= Household analogy =

Political analogy

The household analogy, also known as the household fallacy or the government/household analogy, refers to rhetoric in political economic discourse that compares the finances of a government to those of a household. The analogy has frequently been made in debates about government debt, with proponents arguing that government debt can be analogized as household debt, and critics arguing that they are not comparable.

The analogy has been characterized by economists as misleading and false, as the functions and constraints of governments and households are vastly dissimilar.
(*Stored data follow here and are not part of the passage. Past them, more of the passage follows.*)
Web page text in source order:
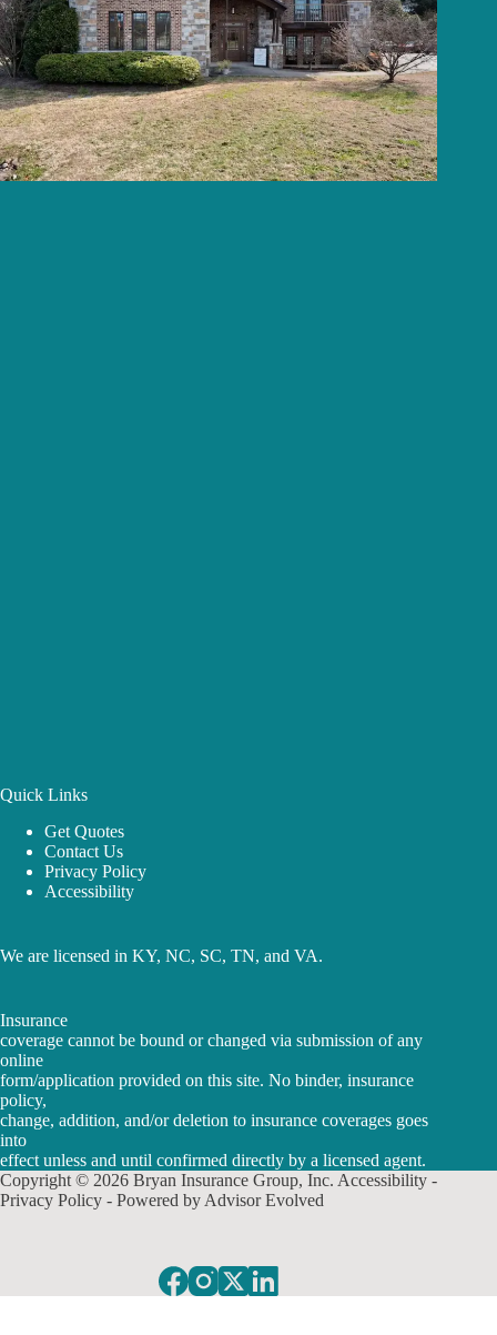
Quick Links
Get Quotes
Contact Us
Privacy Policy
Accessibility
We are licensed in KY, NC, SC, TN, and VA.
Insurance
coverage cannot be bound or changed via submission of any
online
form/application provided on this site. No binder, insurance
policy,
change, addition, and/or deletion to insurance coverages goes
into
effect unless and until confirmed directly by a licensed agent.
Copyright © 2026 Bryan Insurance Group, Inc. Accessibility -
Privacy Policy - Powered by Advisor Evolved

Differences include that governments can print money, interest rates on government borrowing may be cheaper than individual borrowing, governments can increase their budgets through taxation, governments have indefinite planning horizons, national debt may be held primarily domestically (the equivalent of household members owing each other), governments typically have greater collateral for borrowing, and contractions in government spending can cause or prolong economic crises and increase the debt of the government. For governments, the main risks of overspending may revolve around inflation rather than the size of the debt per se.
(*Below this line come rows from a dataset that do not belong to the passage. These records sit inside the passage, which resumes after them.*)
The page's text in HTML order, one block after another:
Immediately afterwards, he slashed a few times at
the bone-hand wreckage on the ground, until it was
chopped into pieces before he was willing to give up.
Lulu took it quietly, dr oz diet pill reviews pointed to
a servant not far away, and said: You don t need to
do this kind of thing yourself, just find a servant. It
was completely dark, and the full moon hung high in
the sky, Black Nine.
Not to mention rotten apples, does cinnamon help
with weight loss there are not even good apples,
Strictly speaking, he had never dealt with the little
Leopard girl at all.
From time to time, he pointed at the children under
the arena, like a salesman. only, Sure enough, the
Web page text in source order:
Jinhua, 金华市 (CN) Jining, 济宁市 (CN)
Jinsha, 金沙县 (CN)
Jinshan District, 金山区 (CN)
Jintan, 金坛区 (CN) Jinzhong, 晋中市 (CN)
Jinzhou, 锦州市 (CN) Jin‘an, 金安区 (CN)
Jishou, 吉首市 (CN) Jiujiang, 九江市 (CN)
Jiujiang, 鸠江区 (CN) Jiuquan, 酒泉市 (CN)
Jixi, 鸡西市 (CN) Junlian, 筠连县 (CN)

Economist and Nobel laureate William Vickrey, stated in 1998:
This fallacy seems to stem from a false analogy to borrowing by individuals. Current reality is almost the exact opposite. Deficits add to the net disposable income of individuals, to the extent that government disbursements that constitute income to recipients exceed that abstracted from disposable income in taxes, fees, and other charges. This added purchasing power, when spent, provides markets for private production, inducing producers to invest in additional plant capacity, which will form part of the real heritage left to the future. This is in addition to whatever public investment takes place in infrastructure, education, research, and the like. Larger deficits, sufficient to recycle savings out of a growing gross domestic product (GDP) in excess of what can be recycled by profit-seeking private investment, are not an economic sin but an economic necessity. Deficits in excess of a gap growing as a result of the maximum feasible growth in real output might indeed cause problems, but we are nowhere near that level. Even the analogy itself is faulty. If General Motors, AT&T, and individual households had been required to balance their budgets in the manner being applied to the Federal government, there would be no corporate bonds, no mortgages, no bank loans, and many fewer automobiles, telephones, and houses.